Om in aanmerking te komen voor gelijkstelling met een Nederlander moet ingevolge artikel 6a, negende lid, van de OLW zijn voldaan aan twee vereisten, te weten:
ten minste vijf jaren ononderbroken rechtmatig verblijf in Nederland als bedoeld in artikel 8, onder a tot en met e en l, Vreemdelingenwet 2000;
ten aanzien van de opgeëiste persoon bestaat de verwachting dat hij niet zijn recht van verblijf in Nederland verliest ten gevolge van de opgelegde straf of maatregel.
Eerste voorwaarde
Voor de jaren 2015 en 2016 geldt dat de raadsman stukken van het UWV heeft overgelegd waarin het aantal uren dat de opgeëiste persoon in die jaren heeft gewerkt is vermeld. De rechtbank gaat ervan uit dat de opgeëiste persoon minimaal het minimumloon heeft verdiend. Uit de hoogte van dat loon, bezien in samenhang met het aantal gewerkte uren, leidt de rechtbank af dat de opgeëiste persoon in 2015 en 2016 voldoende heeft verdiend om rechtmatig verblijf over die jaren aan te tonen.

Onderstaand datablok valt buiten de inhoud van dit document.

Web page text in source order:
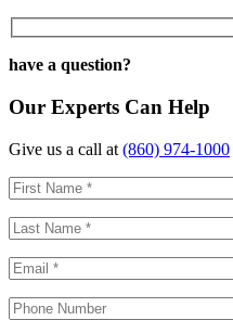
have a question?
Our Experts Can Help
Give us a call at (860) 974-1000

Uit de Verklaringen geregistreerd inkomen van de Belastingdienst over de jaren 2017, 2018 en 2019 blijkt dat de opgeëiste persoon ook in die jaren voldoende inkomsten als werknemer heeft gehad om te kunnen spreken van reële en daadwerkelijke arbeid die niet louter marginaal en bijkomstig van aard is.
De opgeëiste persoon staat sinds oktober 2017 in Nederland ingeschreven. Verder blijkt uit de adressering op door de raadsman overgelegde bankafschriften dat de opgeëiste persoon in 2015, 2016 en 2017 op adressen in Nederland heeft verbleven. De adressen op die bankafschriften komen bovendien overeen met de (kennelijk bij de politie bekende) historische adressen genoemd in het proces-verbaal van voorgeleiding van 18 januari 2021 van de hulpofficier van justitie.
De opgeëiste persoon heeft hiermee aangetoond dat hij ten minste vijf jaren ononderbroken in Nederland heeft verbleven en daardoor duurzaam verblijfsrecht in Nederland heeft verkregen.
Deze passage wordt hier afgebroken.